■ **ACTIVITY**: Of the lines below, write out exactly those from the line with "For each line below, return its centre" through the line with "VANS ORIGINAL SAC À DOS 20L (BLACK)", both included, and skip the rest.

++++ DATA RECORDS

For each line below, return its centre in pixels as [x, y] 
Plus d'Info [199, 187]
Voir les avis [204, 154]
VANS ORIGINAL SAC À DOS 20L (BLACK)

++++++++
++++ DATA RECORDS

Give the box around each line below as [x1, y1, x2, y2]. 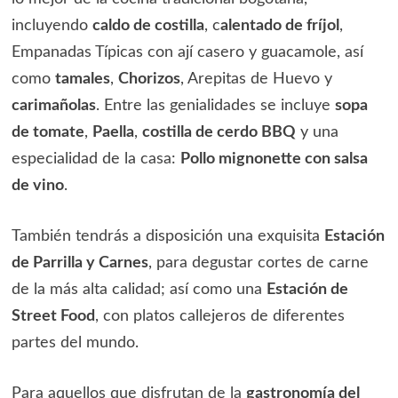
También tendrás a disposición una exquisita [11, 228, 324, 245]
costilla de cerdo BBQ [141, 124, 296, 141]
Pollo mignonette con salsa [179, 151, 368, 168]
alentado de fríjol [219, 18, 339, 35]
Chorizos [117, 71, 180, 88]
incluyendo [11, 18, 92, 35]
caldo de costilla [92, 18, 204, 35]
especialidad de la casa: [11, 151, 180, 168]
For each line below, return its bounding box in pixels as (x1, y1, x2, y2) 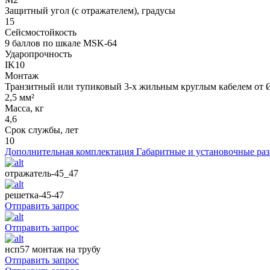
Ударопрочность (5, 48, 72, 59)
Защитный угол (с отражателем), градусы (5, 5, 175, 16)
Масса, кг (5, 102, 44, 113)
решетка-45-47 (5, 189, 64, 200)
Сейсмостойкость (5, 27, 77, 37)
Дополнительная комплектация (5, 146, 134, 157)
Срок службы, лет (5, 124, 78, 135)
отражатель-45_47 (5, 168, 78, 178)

++++++++

■ **FINISHED TASK**:
For each line below, return its centre in pixels as [x, y] 
Plus d'Info [199, 187]
Voir les avis [204, 154]
VANS ORIGINAL SAC À DOS 20L (BLACK)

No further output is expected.